Data extracted from a collection
§ §

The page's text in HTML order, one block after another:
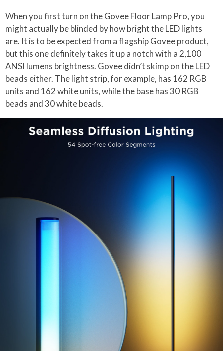
When you first turn on the Govee Floor Lamp Pro, you
might actually be blinded by how bright the LED lights
are. It is to be expected from a flagship Govee product,
but this one definitely takes it up a notch with a 2,100
ANSI lumens brightness. Govee didn’t skimp on the LED
beads either. The light strip, for example, has 162 RGB
units and 162 white units, while the base has 30 RGB
beads and 30 white beads.
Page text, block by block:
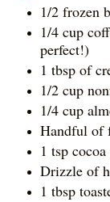
1/2 frozen
1/4 cup
perfect!)
1 tbsp of
1/2 cup
1/4 cup
Handful of
1 tsp
Drizzle of
1 tbsp
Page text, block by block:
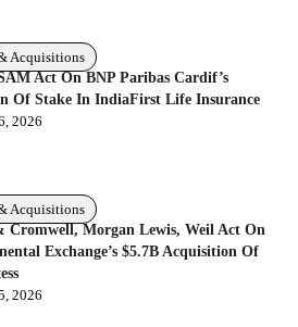
Acquisitions
Act On BNP Paribas Cardif’s
Of Stake In IndiaFirst Life Insurance
2026
Acquisitions
Cromwell, Morgan Lewis, Weil Act On
Exchange’s $5.7B Acquisition Of
2026
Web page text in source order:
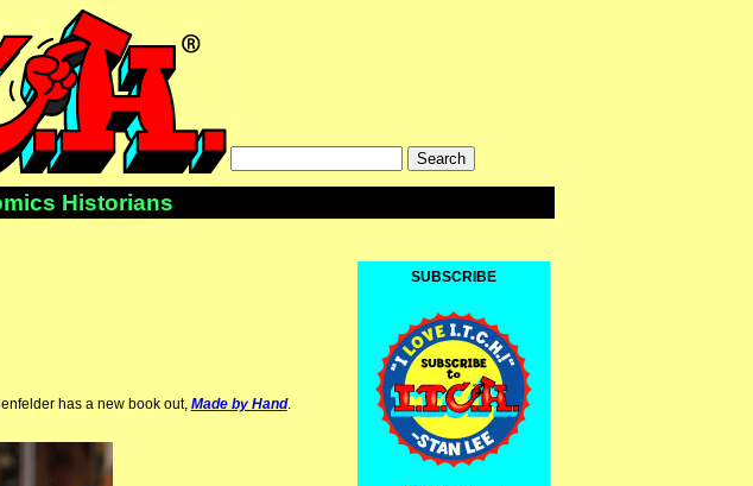
Historians
has a new book out, Made by Hand.
SUBSCRIBE
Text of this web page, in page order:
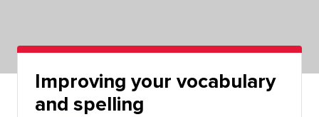
Improving your vocabulary
and spelling
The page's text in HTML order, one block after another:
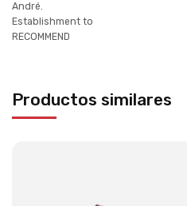
André.
Establishment to
RECOMMEND
Productos similares
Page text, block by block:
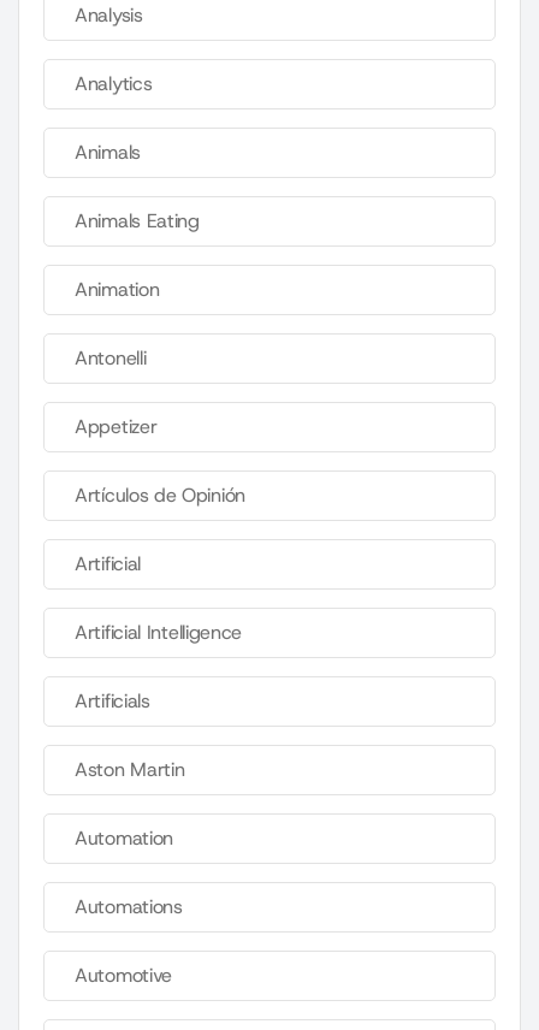
Analysis
Analytics
Animals
Animals Eating
Animation
Antonelli
Appetizer
Artículos de Opinión
Artificial
Artificial Intelligence
Artificials
Aston Martin
Automation
Automations
Automotive
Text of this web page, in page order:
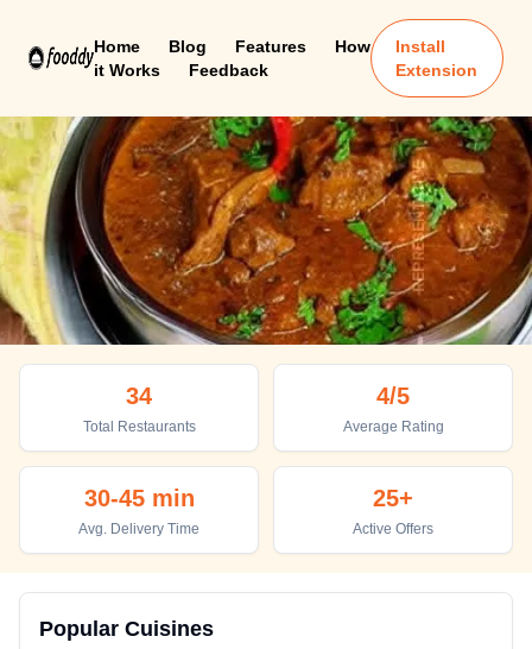
Home Blog Features
How
it Works
Feedback
Install
Extension
Duliajan
Top places to eat in Duliajan
34
Total Restaurants
4/5
Average Rating
30-45 min
Avg. Delivery Time
25+
Active Offers
Popular Cuisines

§ §

Write out the data in full and exactly as given, though without the images.

The page's text in HTML order, one block after another:
When you first turn on the Govee Floor Lamp Pro, you
might actually be blinded by how bright the LED lights
are. It is to be expected from a flagship Govee product,
but this one definitely takes it up a notch with a 2,100
ANSI lumens brightness. Govee didn’t skimp on the LED
beads either. The light strip, for example, has 162 RGB
units and 162 white units, while the base has 30 RGB
beads and 30 white beads.
Page text, block by block:
1/2 frozen
1/4 cup
perfect!)
1 tbsp of
1/2 cup
1/4 cup
Handful of
1 tsp
Drizzle of
1 tbsp
Page text, block by block:
Acquisitions
Act On BNP Paribas Cardif’s
Of Stake In IndiaFirst Life Insurance
2026
Acquisitions
Cromwell, Morgan Lewis, Weil Act On
Exchange’s $5.7B Acquisition Of
2026
Web page text in source order:
Historians
has a new book out, Made by Hand.
SUBSCRIBE
Text of this web page, in page order:
Improving your vocabulary
and spelling
The page's text in HTML order, one block after another:
André.
Establishment to
RECOMMEND
Productos similares
Page text, block by block:
Analysis
Analytics
Animals
Animals Eating
Animation
Antonelli
Appetizer
Artículos de Opinión
Artificial
Artificial Intelligence
Artificials
Aston Martin
Automation
Automations
Automotive
Text of this web page, in page order:
Home Blog Features
How
it Works
Feedback
Install
Extension
Duliajan
Top places to eat in Duliajan
34
Total Restaurants
4/5
Average Rating
30-45 min
Avg. Delivery Time
25+
Active Offers
Popular Cuisines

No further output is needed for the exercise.